Payment protection insurance, or PPI, is insurance that will pay out a sum of money to help you cover your monthly repayments on mortgages, loans, credit/store cards or retail purchases if you are unable to work because of an accident, sickness, or become unemployed through no fault of your own. Our tables include PPI products to cover mortgages, loans and credit/storecards. We also have a comprehensive list of providers that offer PPI for retail purchases such as a sofa or dishwasher purchase. The tables also include stand alone PPI products where you don't have to have borrowed money from the company in order to take our their PPI product. If you take out a PPI policy with a company you are borrowing money from, the insurance will only cover the amount you have borrowed from this company, it will not cover other loans that you may have.

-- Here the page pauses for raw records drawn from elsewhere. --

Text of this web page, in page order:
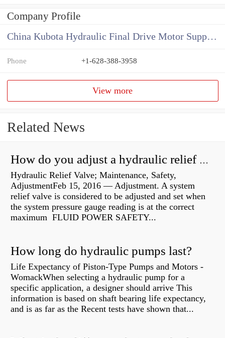
Company Profile
China Kubota Hydraulic Final Drive Motor Supplier
Phone +1-628-388-3958
View more
Related News
How do you adjust a hydraulic relief valve?
Hydraulic Relief Valve; Maintenance, Safety,
AdjustmentFeb 15, 2016 — Adjustment. A system
relief valve is considered to be adjusted and set when
the system pressure gauge reading is at the correct
maximum FLUID POWER SAFETY...
How long do hydraulic pumps last?
Life Expectancy of Piston-Type Pumps and Motors -
WomackWhen selecting a hydraulic pump for a
specific application, a designer should arrive This
information is based on shaft bearing life expectancy,
and is as far as the Recent tests have shown that...
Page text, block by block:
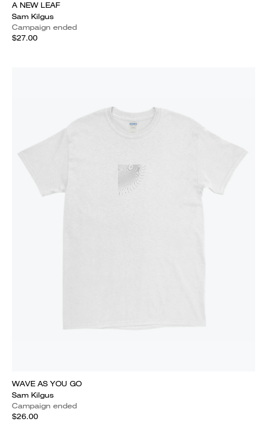
A NEW LEAF
Sam Kilgus
Campaign ended
$27.00
WAVE AS YOU GO
Sam Kilgus
Campaign ended
$26.00
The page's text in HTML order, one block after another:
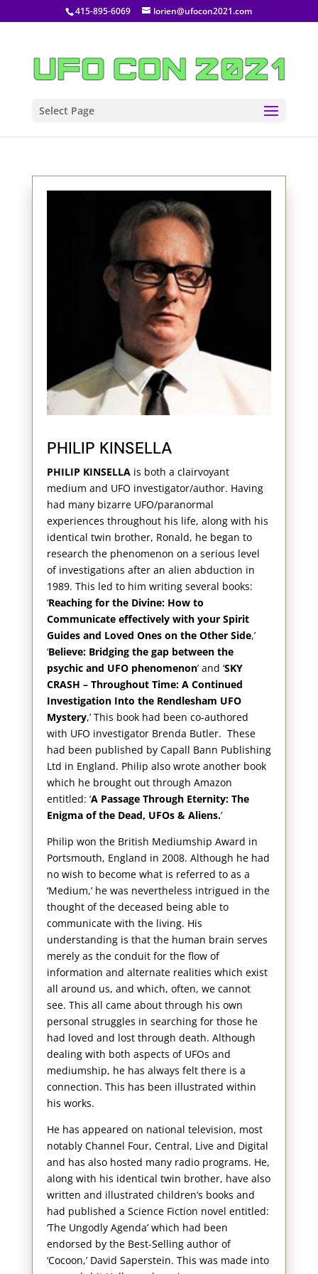
415-895-6069 lorien@ufocon2021.com
Select Page
PHILIP KINSELLA
PHILIP KINSELLAis both a clairvoyant
medium and UFO investigator/author. Having
had many bizarre UFO/paranormal
experiences throughout his life, along with his
identical twin brother, Ronald, he began to
research the phenomenon on a serious level
of investigations after an alien abduction in
1989. This led to him writing several books:
‘Reaching for the Divine: How to
Communicate effectively with your Spirit
Guides and Loved Ones on the Other Side,’
‘Believe: Bridging the gap between the
psychic and UFO phenomenon’ and ‘SKY
CRASH – Throughout Time: A Continued
Investigation Into the Rendlesham UFO
Mystery,’ This book had been co-authored
with UFO investigator Brenda Butler. These
had been published by Capall Bann Publishing
Ltd in England. Philip also wrote another book
which he brought out through Amazon
entitled: ‘A Passage Through Eternity: The
Enigma of the Dead, UFOs & Aliens.’
Philip won the British Mediumship Award in
Portsmouth, England in 2008. Although he had
no wish to become what is referred to as a
‘Medium,’ he was nevertheless intrigued in the
thought of the deceased being able to
communicate with the living. His
understanding is that the human brain serves
merely as the conduit for the flow of
information and alternate realities which exist
all around us, and which, often, we cannot
see. This all came about through his own
personal struggles in searching for those he
had loved and lost through death. Although
dealing with both aspects of UFOs and
mediumship, he has always felt there is a
connection. This has been illustrated within
his works.
He has appeared on national television, most
notably Channel Four, Central, Live and Digital
and has also hosted many radio programs. He,
along with his identical twin brother, have also
written and illustrated children’s books and
had published a Science Fiction novel entitled:
‘The Ungodly Agenda’ which had been
endorsed by the Best-Selling author of
‘Cocoon,’ David Saperstein. This was made into
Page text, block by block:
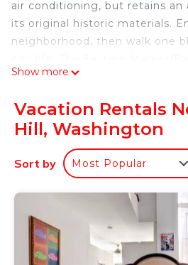
air conditioning, but retains
its original historic materials.
neighborhood, then walk one
Row/Nationals Stadium
to explore DC’s sights. The
spacious, comfortable and has
Capitol Hill Historic Home – 3
Baths – Great Location! is
Capitol Hill Historic Home – 3
Baths – Great Location!
featuring Air Conditioner,
among other amenities. This
Show more
Vacation Rentals
Hill, Washington
Sort by Most Popular
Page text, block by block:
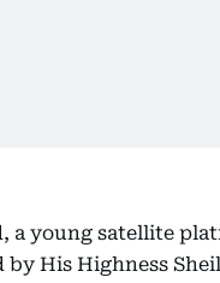
a young satellite
by His Highness
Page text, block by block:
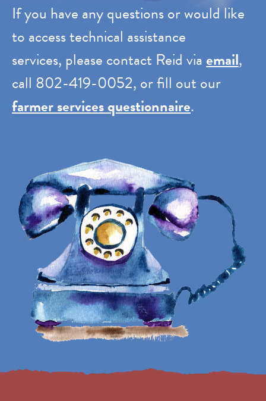
If you have any questions or would like
to access technical assistance
services, please contact Reid viaemail,
call 802-419-0052, or fill out our
farmer services questionnaire.
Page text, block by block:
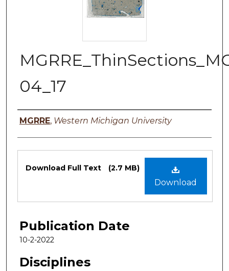
04_17
Authors
MGRRE, Western Michigan University
Files
Download
Download Full Text (2.7 MB)
Publication Date
10-2-2022
Disciplines
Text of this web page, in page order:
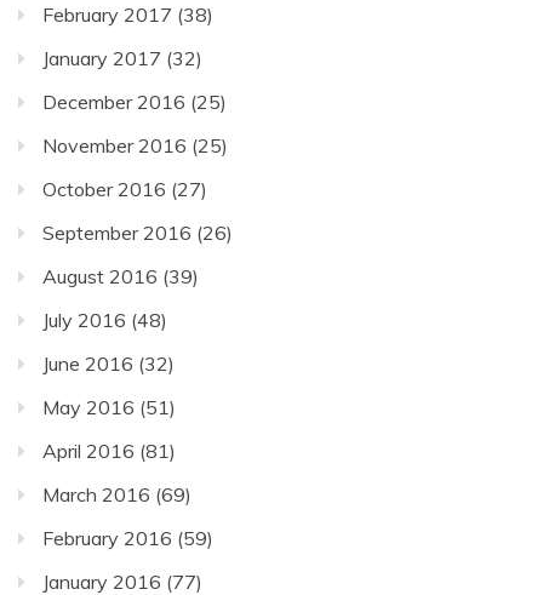
February 2017 (38)
January 2017 (32)
December 2016 (25)
November 2016 (25)
October 2016 (27)
September 2016 (26)
August 2016 (39)
July 2016 (48)
June 2016 (32)
May 2016 (51)
April 2016 (81)
March 2016 (69)
February 2016 (59)
January 2016 (77)
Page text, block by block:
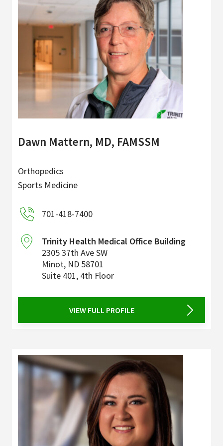
Dawn Mattern, MD, FAMSSM
Orthopedics
Sports Medicine
701-418-7400
Trinity Health Medical Office Building
2305 37th Ave SW
Minot, ND 58701
Suite 401, 4th Floor
VIEW FULL PROFILE
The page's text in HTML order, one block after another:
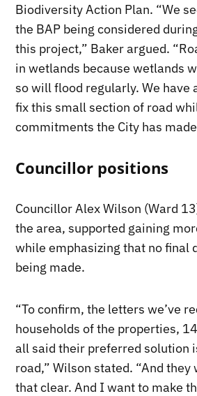
Biodiversity Action Plan. “We
the BAP being considered
this project,” Baker argued.
in wetlands because wetlands
so will flood regularly. We have
fix this small section of road
commitments the City has
Councillor positions
Councillor Alex Wilson (Ward
the area, supported gaining
while emphasizing that no final
being made.
“To confirm, the letters we’ve
households of the properties,
all said their preferred solution
road,” Wilson stated. “And they
that clear. And I want to make
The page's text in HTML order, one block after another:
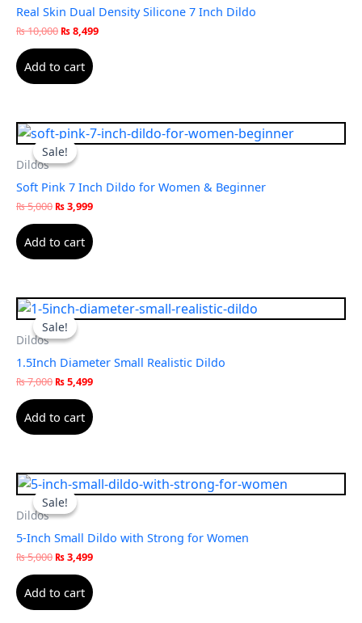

With a PPI policy, the insurance company will pay your monthly repayment (or a percentage of them) on your behalf for a fixed period of time if you become unable to work because of an accident, sickness, or become unemployed through no fault of your own. Sometimes the insurance company will make the payments to you, sometimes to the company you have borrowed money from. This type of insurance is sometimes known as ASU (accident, sickness and unemployment) insurance, Account Cover or Payment Cover.

Our tables also include Short-term income protection products. These policies protect your income rather than a specific borrowing but can be used in a simialr way to other PPI products. These products are listed on our tables alongside the more traditional PPI products.   

PPI can give you cover against unexpected changes in your personal circumstances, but bear in mind its limitations and exclusions.


What do I need to know about PPI?

General features

  • It only pays out for a set period of time, generally either 12 or 24 months, so think about what you would do if the claims payments stop and you are still unable to work. How would you meet your repayments?
  • Check to see what you will and what you won't be covered for – for example, are there any exclusions relating to the nature of your employment or your medical history?
  • Find out whether the policy is single or regular premium. If you buy a single premium policy you pay a lump sum up-front. This amount is usually added to the sum you borrow and attracts interest, so you'll be paying more over the long run.
  • Check what refund you will receive if you cancel the policy or repay the loan early.

You have choices

  • PPI is almost always optional – you should not normally be refused a loan or other borrowing if you decide not to buy it.
  • Don't be pressurised into buying it – you don't usually have to take out PPI to get credit, and you don't have to buy it from the same place you are getting the credit from. There are 'standalone' providers that only sell PPI.
  • Consider whether you are already covered by other insurance you have (for example through your employer),
  • Consider whether other types of protection insurance may be more appropriate for your needs,
  • Cancellation period (applies after July 2008) – when you take out PPI, you can cancel the policy and get a full refund of any money paid if you do so within 30 days of the date you sign the contract.

The advice and sales process

  • Find out whether the provider is giving you advice. If not, think about whether you need advice. Getting advice means that the firm should recommend PPI or another policy that meets your needs.
  • When you buy PPI, firms have to give you key policy information that sets out, amongst other things, the main features and benefits of the policy as well as any significant or unusual exclusions and how long the cover lasts.
  • Make sure you read all the documents and ask the salesperson to explain anything you don't understand – especially the exclusions.
  • Whether you get advice or not, the sales person must tell you about all the key features of the product including the significant exclusions and limitations if they discuss the product with you.

Insurance options

Different types of insurance differ in what is covered and what it is not covered (exclusions). It may be that PPI is not the right product for you, so consider if a different type of insurance might be more suitable for example Long-term Income Protection/ Permanent Health Insurance, although these do not automatically include unemployment cover.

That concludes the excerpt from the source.